Although the data below contains pictures, output only the lines between those holding "Change saved formats (v2) (84, 421)" and "Comparison of site", inclusive, exactly and without those pictures.

◆ EXTRACTED RECORDS ◆
-=-=-
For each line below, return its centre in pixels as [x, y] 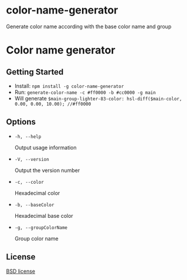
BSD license [21, 271]
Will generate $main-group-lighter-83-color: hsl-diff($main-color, [98, 98]
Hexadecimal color [37, 193]
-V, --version [32, 159]
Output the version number [47, 170]
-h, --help [28, 136]
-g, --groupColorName [41, 227]
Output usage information [46, 147]
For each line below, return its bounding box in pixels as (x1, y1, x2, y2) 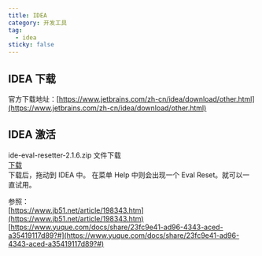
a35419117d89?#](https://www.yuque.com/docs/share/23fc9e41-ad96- (8, 230, 240, 240)
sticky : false (8, 41, 55, 49)
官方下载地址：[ (8, 94, 60, 103)
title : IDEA (8, 11, 47, 20)
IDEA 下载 (8, 72, 57, 85)
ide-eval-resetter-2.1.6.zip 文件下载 (8, 150, 122, 160)
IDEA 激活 (8, 128, 57, 142)
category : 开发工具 (8, 19, 68, 27)
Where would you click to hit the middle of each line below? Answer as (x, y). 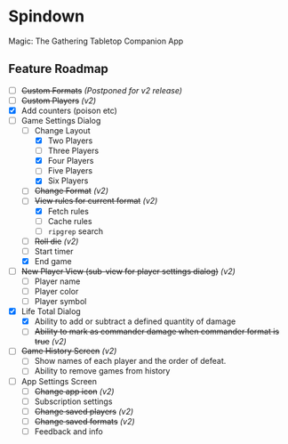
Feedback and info (68, 431)
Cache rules (70, 221)
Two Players (70, 141)
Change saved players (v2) (84, 411)
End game (53, 261)
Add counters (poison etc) (69, 110)
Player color (56, 291)
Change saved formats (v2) (84, 421)
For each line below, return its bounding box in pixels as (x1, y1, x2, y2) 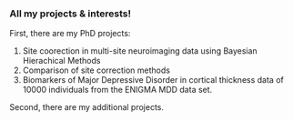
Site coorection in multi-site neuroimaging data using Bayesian (22, 45, 258, 56)
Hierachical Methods (22, 55, 101, 66)
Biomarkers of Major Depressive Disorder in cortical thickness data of (22, 75, 284, 86)
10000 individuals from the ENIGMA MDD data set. (22, 85, 213, 96)
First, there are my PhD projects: (9, 28, 131, 39)
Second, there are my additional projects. (9, 102, 165, 113)
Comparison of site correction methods (22, 65, 171, 76)
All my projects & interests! (9, 7, 132, 20)
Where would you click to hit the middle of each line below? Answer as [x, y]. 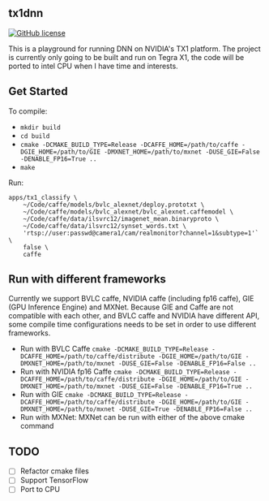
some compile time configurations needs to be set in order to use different [132, 325]
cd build [35, 136]
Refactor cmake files [54, 471]
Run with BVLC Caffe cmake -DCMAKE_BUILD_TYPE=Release [114, 349]
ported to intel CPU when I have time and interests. [93, 66]
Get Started [38, 91]
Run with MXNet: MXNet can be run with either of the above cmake [132, 417]
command [37, 426]
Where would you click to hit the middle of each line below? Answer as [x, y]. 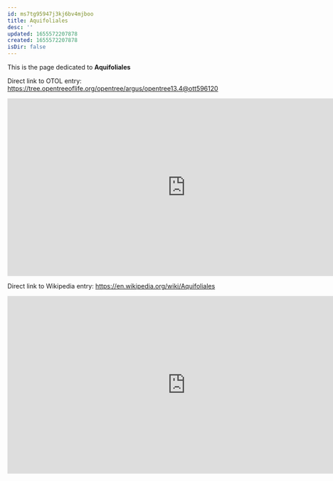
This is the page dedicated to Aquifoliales [69, 67]
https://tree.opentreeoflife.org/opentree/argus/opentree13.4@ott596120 [113, 88]
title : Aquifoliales [38, 21]
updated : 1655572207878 [43, 34]
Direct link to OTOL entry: [44, 81]
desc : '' [20, 27]
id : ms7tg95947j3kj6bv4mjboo [51, 14]
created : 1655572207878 [43, 40]
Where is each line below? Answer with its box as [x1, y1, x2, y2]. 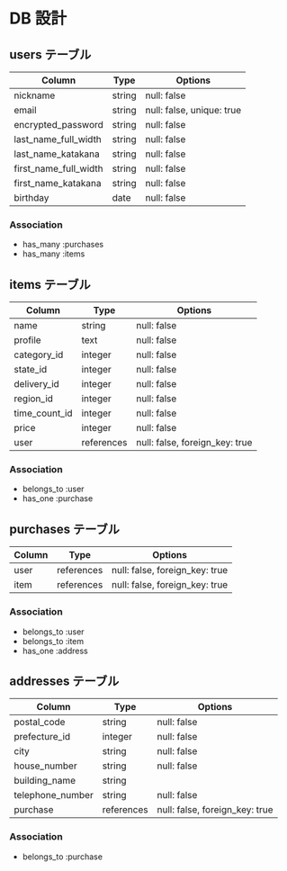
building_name [13, 775, 76, 787]
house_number [13, 759, 78, 772]
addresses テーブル [9, 673, 120, 688]
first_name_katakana [13, 177, 102, 189]
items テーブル [9, 276, 92, 292]
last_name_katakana [13, 148, 101, 160]
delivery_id [13, 378, 60, 391]
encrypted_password [13, 119, 103, 130]
-=-=-
◆ EXPECTED ANSWER ◆
Change saved formats (v2) (84, 421)
For each line below, return its bounding box in pixels as (x1, y1, x2, y2) 
Site coorection in multi-site neuroimaging data using Bayesian (22, 45, 258, 56)
Hierachical Methods (22, 55, 101, 66)
Biomarkers of Major Depressive Disorder in cortical thickness data of (22, 75, 284, 86)
10000 individuals from the ENIGMA MDD data set. (22, 85, 213, 96)
First, there are my PhD projects: (9, 28, 131, 39)
Second, there are my additional projects. (9, 102, 165, 113)
Comparison of site correction methods (22, 65, 171, 76)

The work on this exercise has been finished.